::: Exercise data
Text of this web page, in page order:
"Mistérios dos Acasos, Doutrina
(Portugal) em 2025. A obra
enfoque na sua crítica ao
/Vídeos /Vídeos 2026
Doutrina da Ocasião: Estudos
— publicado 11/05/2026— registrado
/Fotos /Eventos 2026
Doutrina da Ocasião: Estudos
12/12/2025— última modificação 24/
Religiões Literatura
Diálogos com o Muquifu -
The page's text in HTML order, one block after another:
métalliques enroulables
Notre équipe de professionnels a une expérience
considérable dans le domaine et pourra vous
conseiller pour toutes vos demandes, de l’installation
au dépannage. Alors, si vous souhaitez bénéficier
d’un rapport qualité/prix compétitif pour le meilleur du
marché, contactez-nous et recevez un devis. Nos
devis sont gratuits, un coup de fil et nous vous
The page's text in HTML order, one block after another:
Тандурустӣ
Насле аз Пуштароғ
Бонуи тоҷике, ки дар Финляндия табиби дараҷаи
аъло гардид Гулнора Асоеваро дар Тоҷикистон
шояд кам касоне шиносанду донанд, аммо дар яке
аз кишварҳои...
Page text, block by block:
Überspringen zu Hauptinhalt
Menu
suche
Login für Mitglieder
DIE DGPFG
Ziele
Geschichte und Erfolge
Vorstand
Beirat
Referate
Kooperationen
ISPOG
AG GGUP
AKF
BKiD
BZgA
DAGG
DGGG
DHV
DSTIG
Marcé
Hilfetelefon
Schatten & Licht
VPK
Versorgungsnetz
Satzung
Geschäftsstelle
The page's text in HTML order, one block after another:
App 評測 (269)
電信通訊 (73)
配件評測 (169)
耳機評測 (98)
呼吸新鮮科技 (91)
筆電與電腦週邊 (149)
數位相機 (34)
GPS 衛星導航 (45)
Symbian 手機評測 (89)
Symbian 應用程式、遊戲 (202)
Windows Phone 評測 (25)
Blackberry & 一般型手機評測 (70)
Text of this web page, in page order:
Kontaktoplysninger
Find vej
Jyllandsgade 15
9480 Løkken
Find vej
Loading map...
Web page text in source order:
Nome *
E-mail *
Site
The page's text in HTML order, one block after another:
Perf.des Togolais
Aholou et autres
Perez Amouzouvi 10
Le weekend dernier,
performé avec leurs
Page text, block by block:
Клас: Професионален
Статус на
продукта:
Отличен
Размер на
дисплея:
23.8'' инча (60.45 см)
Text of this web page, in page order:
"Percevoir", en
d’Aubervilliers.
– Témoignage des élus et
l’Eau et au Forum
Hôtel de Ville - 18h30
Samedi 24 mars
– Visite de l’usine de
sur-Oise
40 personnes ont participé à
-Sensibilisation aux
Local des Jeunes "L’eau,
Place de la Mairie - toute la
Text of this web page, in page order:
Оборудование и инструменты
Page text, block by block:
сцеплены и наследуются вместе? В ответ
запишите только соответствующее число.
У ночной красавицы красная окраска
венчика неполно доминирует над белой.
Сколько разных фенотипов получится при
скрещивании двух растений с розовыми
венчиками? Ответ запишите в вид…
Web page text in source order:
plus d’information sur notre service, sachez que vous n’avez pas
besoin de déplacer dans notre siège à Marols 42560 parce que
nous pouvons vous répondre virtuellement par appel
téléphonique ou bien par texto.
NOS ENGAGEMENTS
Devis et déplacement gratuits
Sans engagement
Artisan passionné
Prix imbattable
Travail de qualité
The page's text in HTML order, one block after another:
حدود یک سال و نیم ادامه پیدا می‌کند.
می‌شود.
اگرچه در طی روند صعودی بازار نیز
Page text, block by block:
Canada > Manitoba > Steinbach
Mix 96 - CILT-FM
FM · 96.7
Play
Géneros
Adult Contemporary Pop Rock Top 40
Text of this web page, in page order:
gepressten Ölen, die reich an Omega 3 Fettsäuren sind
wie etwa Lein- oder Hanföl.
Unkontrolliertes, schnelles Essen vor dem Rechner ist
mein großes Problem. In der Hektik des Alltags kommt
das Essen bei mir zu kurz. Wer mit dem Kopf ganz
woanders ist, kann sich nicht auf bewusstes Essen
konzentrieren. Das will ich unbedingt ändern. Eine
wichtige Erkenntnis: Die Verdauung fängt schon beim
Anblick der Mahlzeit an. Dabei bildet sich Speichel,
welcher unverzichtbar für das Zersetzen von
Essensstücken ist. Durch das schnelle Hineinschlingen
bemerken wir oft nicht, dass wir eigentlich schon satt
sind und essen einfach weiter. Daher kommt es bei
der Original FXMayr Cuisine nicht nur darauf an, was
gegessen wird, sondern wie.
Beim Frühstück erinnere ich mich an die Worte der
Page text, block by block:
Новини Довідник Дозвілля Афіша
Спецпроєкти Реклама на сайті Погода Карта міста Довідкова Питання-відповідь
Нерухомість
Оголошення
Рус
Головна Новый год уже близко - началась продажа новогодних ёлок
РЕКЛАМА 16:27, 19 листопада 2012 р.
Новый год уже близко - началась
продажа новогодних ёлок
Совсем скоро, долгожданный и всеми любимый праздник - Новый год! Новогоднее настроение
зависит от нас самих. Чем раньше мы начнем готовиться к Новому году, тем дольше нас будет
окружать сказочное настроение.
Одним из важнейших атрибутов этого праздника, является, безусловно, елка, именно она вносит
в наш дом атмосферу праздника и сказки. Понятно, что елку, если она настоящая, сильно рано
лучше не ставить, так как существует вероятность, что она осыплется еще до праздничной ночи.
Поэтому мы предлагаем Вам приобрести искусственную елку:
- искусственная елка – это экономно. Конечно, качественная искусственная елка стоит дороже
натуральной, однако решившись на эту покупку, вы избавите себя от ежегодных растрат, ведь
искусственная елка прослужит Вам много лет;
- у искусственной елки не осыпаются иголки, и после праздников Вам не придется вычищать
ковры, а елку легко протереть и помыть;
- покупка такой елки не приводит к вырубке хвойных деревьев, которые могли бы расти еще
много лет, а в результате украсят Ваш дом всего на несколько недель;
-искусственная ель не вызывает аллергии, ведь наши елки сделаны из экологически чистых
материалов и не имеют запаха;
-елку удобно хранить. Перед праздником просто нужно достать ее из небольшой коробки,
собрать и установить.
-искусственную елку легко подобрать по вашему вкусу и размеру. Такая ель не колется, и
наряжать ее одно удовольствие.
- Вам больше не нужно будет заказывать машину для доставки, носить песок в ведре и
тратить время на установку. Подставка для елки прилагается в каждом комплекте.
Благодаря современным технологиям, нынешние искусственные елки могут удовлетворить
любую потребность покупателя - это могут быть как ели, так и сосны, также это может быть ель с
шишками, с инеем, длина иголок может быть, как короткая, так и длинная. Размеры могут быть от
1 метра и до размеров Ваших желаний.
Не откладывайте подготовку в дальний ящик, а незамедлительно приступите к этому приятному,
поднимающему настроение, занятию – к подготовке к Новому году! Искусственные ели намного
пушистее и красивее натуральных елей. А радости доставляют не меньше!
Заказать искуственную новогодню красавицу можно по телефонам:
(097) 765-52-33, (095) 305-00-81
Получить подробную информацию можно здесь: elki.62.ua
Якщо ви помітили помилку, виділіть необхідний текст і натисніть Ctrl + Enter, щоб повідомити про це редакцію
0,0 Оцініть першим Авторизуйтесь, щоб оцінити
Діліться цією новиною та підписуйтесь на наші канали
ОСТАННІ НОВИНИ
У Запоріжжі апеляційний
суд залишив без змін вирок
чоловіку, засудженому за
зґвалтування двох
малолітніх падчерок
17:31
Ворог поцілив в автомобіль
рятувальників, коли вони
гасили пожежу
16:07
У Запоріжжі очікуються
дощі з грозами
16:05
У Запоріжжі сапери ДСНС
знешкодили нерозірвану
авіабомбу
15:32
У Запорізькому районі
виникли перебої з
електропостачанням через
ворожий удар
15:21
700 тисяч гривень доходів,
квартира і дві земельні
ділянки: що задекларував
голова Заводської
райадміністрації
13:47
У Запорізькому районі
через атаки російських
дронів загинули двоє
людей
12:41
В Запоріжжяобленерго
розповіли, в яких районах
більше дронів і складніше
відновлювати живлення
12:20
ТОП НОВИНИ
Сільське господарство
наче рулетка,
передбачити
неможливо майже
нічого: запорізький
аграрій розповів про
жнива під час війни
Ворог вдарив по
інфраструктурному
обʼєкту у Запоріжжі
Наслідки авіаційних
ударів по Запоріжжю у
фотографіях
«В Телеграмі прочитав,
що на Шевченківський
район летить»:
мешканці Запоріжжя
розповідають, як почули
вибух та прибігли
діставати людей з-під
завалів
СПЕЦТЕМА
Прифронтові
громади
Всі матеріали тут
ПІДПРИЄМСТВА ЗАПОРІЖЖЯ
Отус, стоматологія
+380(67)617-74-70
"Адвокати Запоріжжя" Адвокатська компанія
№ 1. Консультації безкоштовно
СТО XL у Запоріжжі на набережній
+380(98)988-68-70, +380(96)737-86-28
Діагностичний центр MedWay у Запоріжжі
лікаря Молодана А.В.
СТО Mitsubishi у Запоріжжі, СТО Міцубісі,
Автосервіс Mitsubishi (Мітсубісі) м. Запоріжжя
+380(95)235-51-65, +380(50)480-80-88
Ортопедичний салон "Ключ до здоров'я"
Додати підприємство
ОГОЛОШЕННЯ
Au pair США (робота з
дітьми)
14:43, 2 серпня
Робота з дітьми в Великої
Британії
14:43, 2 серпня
::::::
- _Try it_
Could you restate word for word the lines above from the one containing "wie etwa Lein- oder Hanföl." through the one containing "искусственная елка прослужит Вам много лет;", both included, and nothing else?

- _Expected answer_
wie etwa Lein- oder Hanföl.
Unkontrolliertes, schnelles Essen vor dem Rechner ist
mein großes Problem. In der Hektik des Alltags kommt
das Essen bei mir zu kurz. Wer mit dem Kopf ganz
woanders ist, kann sich nicht auf bewusstes Essen
konzentrieren. Das will ich unbedingt ändern. Eine
wichtige Erkenntnis: Die Verdauung fängt schon beim
Anblick der Mahlzeit an. Dabei bildet sich Speichel,
welcher unverzichtbar für das Zersetzen von
Essensstücken ist. Durch das schnelle Hineinschlingen
bemerken wir oft nicht, dass wir eigentlich schon satt
sind und essen einfach weiter. Daher kommt es bei
der Original FXMayr Cuisine nicht nur darauf an, was
gegessen wird, sondern wie.
Beim Frühstück erinnere ich mich an die Worte der
Page text, block by block:
Новини Довідник Дозвілля Афіша
Спецпроєкти Реклама на сайті Погода Карта міста Довідкова Питання-відповідь
Нерухомість
Оголошення
Рус
Головна Новый год уже близко - началась продажа новогодних ёлок
РЕКЛАМА 16:27, 19 листопада 2012 р.
Новый год уже близко - началась
продажа новогодних ёлок
Совсем скоро, долгожданный и всеми любимый праздник - Новый год! Новогоднее настроение
зависит от нас самих. Чем раньше мы начнем готовиться к Новому году, тем дольше нас будет
окружать сказочное настроение.
Одним из важнейших атрибутов этого праздника, является, безусловно, елка, именно она вносит
в наш дом атмосферу праздника и сказки. Понятно, что елку, если она настоящая, сильно рано
лучше не ставить, так как существует вероятность, что она осыплется еще до праздничной ночи.
Поэтому мы предлагаем Вам приобрести искусственную елку:
- искусственная елка – это экономно. Конечно, качественная искусственная елка стоит дороже
натуральной, однако решившись на эту покупку, вы избавите себя от ежегодных растрат, ведь
искусственная елка прослужит Вам много лет;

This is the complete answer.